→ **EXERCISE DESCRIPTION**: Go through the material below and copy each line where the word "vertebrados" appears.

→ **PROVIDED DATA**:
%%

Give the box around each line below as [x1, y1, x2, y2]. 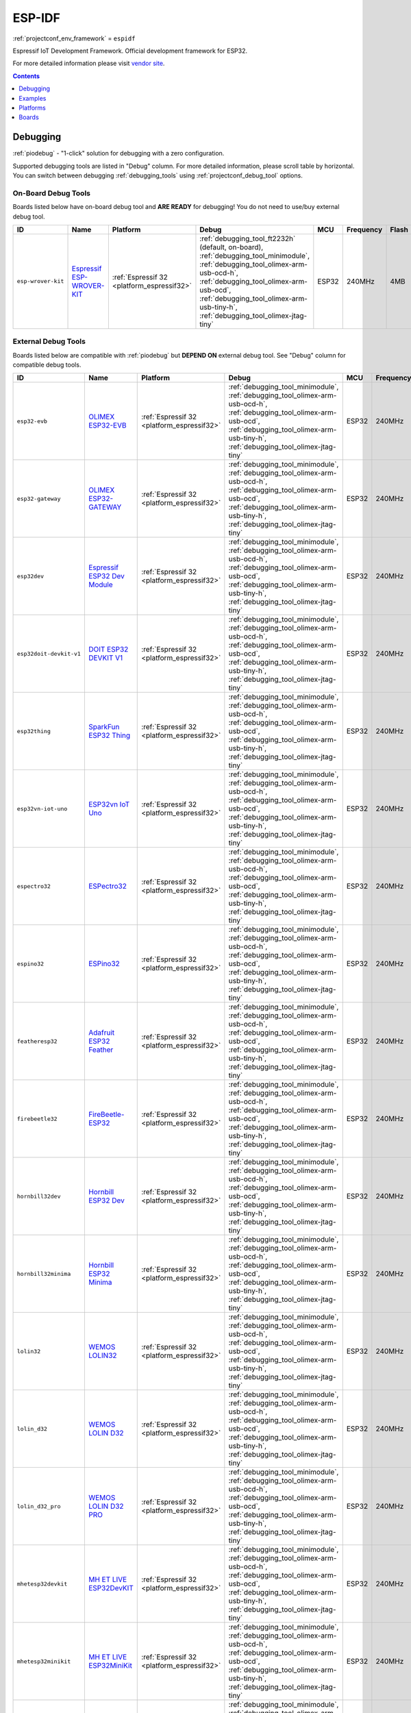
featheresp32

%%
%%

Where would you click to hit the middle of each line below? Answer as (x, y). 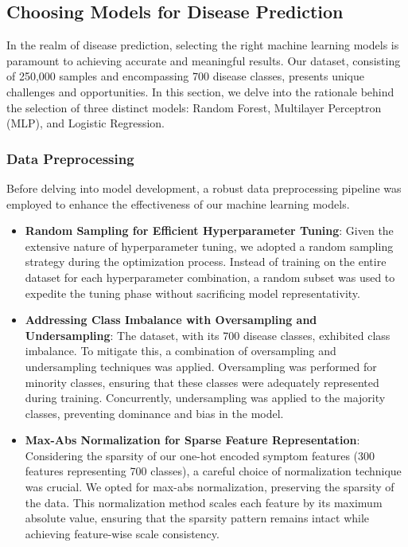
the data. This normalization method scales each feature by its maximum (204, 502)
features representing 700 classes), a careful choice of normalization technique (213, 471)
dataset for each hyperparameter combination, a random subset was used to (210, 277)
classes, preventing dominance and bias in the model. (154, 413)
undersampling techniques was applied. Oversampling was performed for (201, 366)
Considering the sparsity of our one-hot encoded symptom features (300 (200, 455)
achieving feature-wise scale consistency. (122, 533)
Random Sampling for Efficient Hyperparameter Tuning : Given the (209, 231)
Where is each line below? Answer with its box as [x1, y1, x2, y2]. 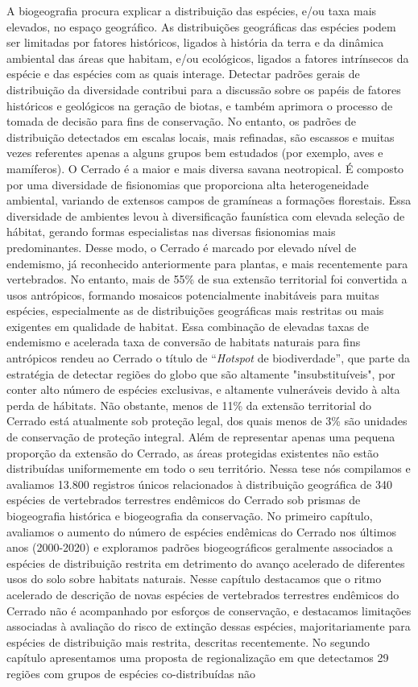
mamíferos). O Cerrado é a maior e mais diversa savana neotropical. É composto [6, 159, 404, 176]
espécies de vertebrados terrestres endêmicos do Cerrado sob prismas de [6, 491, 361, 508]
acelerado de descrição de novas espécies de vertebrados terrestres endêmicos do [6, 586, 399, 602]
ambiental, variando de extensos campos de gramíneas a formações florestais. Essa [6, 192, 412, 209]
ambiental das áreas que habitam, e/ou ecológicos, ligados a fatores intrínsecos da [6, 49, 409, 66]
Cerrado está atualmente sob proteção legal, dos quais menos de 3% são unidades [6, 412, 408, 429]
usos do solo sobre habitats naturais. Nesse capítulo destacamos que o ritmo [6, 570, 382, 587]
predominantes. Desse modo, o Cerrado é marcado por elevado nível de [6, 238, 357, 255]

%%
%%

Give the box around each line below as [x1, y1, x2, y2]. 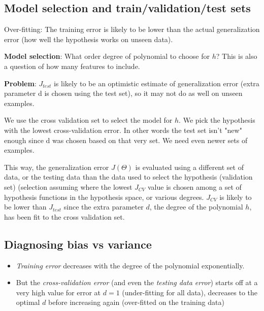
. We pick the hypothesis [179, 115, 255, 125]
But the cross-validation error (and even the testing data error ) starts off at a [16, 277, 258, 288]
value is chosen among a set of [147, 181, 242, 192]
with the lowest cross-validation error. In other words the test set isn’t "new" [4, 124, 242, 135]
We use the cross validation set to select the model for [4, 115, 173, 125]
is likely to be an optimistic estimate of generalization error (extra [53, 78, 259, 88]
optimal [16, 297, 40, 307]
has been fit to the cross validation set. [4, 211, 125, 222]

%%

→ **FINISHED TASK**:
espécies de vertebrados terrestres endêmicos do Cerrado sob prismas de [6, 491, 361, 508]
acelerado de descrição de novas espécies de vertebrados terrestres endêmicos do [6, 586, 399, 602]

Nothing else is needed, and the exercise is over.